# Aim of the task:
Anywhere the string "Carrie" shows up in the listing below, copy the line it is in.

# Task material:
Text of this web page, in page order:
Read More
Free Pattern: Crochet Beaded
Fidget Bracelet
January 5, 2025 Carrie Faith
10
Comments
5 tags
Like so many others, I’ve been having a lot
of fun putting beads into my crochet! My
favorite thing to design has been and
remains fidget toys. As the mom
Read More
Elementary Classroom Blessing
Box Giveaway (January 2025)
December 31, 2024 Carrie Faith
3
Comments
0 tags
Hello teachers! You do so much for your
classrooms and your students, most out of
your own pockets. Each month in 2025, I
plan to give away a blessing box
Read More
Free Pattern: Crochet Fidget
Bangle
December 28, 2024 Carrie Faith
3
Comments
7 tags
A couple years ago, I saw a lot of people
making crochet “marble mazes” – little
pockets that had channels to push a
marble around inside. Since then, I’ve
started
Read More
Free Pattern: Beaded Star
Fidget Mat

# Answer to this problem:
January 5, 2025 Carrie Faith
December 31, 2024 Carrie Faith
December 28, 2024 Carrie Faith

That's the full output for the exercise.